Each entry, in full: copy it out exactly.

• RECORDS FOR THIS EXERCISE
* * * * * * *

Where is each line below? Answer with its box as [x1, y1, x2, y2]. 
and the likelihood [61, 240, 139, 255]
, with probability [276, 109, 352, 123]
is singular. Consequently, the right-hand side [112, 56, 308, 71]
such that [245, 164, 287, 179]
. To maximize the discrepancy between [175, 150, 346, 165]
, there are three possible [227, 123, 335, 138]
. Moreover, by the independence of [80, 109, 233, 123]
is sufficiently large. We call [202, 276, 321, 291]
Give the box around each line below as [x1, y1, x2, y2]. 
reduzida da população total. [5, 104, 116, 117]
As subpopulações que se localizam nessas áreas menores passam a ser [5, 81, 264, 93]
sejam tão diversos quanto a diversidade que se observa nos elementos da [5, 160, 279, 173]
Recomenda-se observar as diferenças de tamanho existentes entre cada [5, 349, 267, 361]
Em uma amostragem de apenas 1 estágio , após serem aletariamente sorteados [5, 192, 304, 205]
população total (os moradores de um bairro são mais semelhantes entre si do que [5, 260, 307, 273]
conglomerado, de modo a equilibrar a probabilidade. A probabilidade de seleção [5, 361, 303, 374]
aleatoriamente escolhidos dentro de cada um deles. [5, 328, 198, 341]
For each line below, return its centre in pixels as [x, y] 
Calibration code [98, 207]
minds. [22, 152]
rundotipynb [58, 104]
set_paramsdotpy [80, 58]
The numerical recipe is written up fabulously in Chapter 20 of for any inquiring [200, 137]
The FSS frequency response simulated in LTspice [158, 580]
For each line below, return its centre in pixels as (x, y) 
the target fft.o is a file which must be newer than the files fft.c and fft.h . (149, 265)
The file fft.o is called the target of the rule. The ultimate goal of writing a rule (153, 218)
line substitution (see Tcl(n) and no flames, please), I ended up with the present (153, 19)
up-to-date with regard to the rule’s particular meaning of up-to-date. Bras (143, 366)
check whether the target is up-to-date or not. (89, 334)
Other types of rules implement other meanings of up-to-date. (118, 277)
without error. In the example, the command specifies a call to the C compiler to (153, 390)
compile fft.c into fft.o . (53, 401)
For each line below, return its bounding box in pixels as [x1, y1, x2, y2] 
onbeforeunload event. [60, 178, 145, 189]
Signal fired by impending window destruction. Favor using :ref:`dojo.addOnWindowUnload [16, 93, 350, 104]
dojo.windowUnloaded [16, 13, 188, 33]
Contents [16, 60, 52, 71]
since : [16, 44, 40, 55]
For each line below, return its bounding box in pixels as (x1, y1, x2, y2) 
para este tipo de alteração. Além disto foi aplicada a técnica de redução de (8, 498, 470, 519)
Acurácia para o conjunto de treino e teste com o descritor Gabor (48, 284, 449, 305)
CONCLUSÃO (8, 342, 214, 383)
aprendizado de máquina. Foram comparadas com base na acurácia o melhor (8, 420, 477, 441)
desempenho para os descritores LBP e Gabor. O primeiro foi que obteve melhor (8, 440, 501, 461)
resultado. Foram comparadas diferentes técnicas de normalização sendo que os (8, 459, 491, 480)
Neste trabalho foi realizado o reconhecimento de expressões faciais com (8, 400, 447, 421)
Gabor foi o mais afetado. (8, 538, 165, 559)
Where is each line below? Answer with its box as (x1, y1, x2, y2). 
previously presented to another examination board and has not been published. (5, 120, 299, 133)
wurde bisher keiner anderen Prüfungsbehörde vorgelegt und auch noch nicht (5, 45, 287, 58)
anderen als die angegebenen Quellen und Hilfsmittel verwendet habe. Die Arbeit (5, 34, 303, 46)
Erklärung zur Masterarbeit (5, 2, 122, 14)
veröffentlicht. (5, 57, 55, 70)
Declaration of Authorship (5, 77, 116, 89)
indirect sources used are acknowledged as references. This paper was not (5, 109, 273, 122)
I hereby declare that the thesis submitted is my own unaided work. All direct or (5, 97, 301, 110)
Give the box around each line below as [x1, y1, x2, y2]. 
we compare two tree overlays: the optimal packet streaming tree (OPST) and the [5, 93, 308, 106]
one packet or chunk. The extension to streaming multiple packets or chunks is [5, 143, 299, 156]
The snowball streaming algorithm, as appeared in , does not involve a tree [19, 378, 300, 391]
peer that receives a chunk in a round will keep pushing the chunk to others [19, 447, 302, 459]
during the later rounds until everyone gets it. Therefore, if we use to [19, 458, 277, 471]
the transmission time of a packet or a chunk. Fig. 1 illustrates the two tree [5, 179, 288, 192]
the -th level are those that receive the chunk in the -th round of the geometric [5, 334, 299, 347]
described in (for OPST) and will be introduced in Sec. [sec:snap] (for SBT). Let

* * * * * * *

• ANSWER BOX
Where is each line below? Answer with its box as [x1, y1, x2, y2]. 
and the likelihood [61, 240, 139, 255]
, with probability [276, 109, 352, 123]
is singular. Consequently, the right-hand side [112, 56, 308, 71]
such that [245, 164, 287, 179]
. To maximize the discrepancy between [175, 150, 346, 165]
, there are three possible [227, 123, 335, 138]
. Moreover, by the independence of [80, 109, 233, 123]
is sufficiently large. We call [202, 276, 321, 291]
Give the box around each line below as [x1, y1, x2, y2]. 
reduzida da população total. [5, 104, 116, 117]
As subpopulações que se localizam nessas áreas menores passam a ser [5, 81, 264, 93]
sejam tão diversos quanto a diversidade que se observa nos elementos da [5, 160, 279, 173]
Recomenda-se observar as diferenças de tamanho existentes entre cada [5, 349, 267, 361]
Em uma amostragem de apenas 1 estágio , após serem aletariamente sorteados [5, 192, 304, 205]
população total (os moradores de um bairro são mais semelhantes entre si do que [5, 260, 307, 273]
conglomerado, de modo a equilibrar a probabilidade. A probabilidade de seleção [5, 361, 303, 374]
aleatoriamente escolhidos dentro de cada um deles. [5, 328, 198, 341]
For each line below, return its centre in pixels as [x, y] 
Calibration code [98, 207]
minds. [22, 152]
rundotipynb [58, 104]
set_paramsdotpy [80, 58]
The numerical recipe is written up fabulously in Chapter 20 of for any inquiring [200, 137]
The FSS frequency response simulated in LTspice [158, 580]
For each line below, return its centre in pixels as (x, y) 
the target fft.o is a file which must be newer than the files fft.c and fft.h . (149, 265)
The file fft.o is called the target of the rule. The ultimate goal of writing a rule (153, 218)
line substitution (see Tcl(n) and no flames, please), I ended up with the present (153, 19)
up-to-date with regard to the rule’s particular meaning of up-to-date. Bras (143, 366)
check whether the target is up-to-date or not. (89, 334)
Other types of rules implement other meanings of up-to-date. (118, 277)
without error. In the example, the command specifies a call to the C compiler to (153, 390)
compile fft.c into fft.o . (53, 401)
For each line below, return its bounding box in pixels as [x1, y1, x2, y2] 
onbeforeunload event. [60, 178, 145, 189]
Signal fired by impending window destruction. Favor using :ref:`dojo.addOnWindowUnload [16, 93, 350, 104]
dojo.windowUnloaded [16, 13, 188, 33]
Contents [16, 60, 52, 71]
since : [16, 44, 40, 55]
For each line below, return its bounding box in pixels as (x1, y1, x2, y2) 
para este tipo de alteração. Além disto foi aplicada a técnica de redução de (8, 498, 470, 519)
Acurácia para o conjunto de treino e teste com o descritor Gabor (48, 284, 449, 305)
CONCLUSÃO (8, 342, 214, 383)
aprendizado de máquina. Foram comparadas com base na acurácia o melhor (8, 420, 477, 441)
desempenho para os descritores LBP e Gabor. O primeiro foi que obteve melhor (8, 440, 501, 461)
resultado. Foram comparadas diferentes técnicas de normalização sendo que os (8, 459, 491, 480)
Neste trabalho foi realizado o reconhecimento de expressões faciais com (8, 400, 447, 421)
Gabor foi o mais afetado. (8, 538, 165, 559)
Where is each line below? Answer with its box as (x1, y1, x2, y2). 
previously presented to another examination board and has not been published. (5, 120, 299, 133)
wurde bisher keiner anderen Prüfungsbehörde vorgelegt und auch noch nicht (5, 45, 287, 58)
anderen als die angegebenen Quellen und Hilfsmittel verwendet habe. Die Arbeit (5, 34, 303, 46)
Erklärung zur Masterarbeit (5, 2, 122, 14)
veröffentlicht. (5, 57, 55, 70)
Declaration of Authorship (5, 77, 116, 89)
indirect sources used are acknowledged as references. This paper was not (5, 109, 273, 122)
I hereby declare that the thesis submitted is my own unaided work. All direct or (5, 97, 301, 110)
Give the box around each line below as [x1, y1, x2, y2]. 
we compare two tree overlays: the optimal packet streaming tree (OPST) and the [5, 93, 308, 106]
one packet or chunk. The extension to streaming multiple packets or chunks is [5, 143, 299, 156]
The snowball streaming algorithm, as appeared in , does not involve a tree [19, 378, 300, 391]
peer that receives a chunk in a round will keep pushing the chunk to others [19, 447, 302, 459]
during the later rounds until everyone gets it. Therefore, if we use to [19, 458, 277, 471]
the transmission time of a packet or a chunk. Fig. 1 illustrates the two tree [5, 179, 288, 192]
the -th level are those that receive the chunk in the -th round of the geometric [5, 334, 299, 347]
described in (for OPST) and will be introduced in Sec. [sec:snap] (for SBT). Let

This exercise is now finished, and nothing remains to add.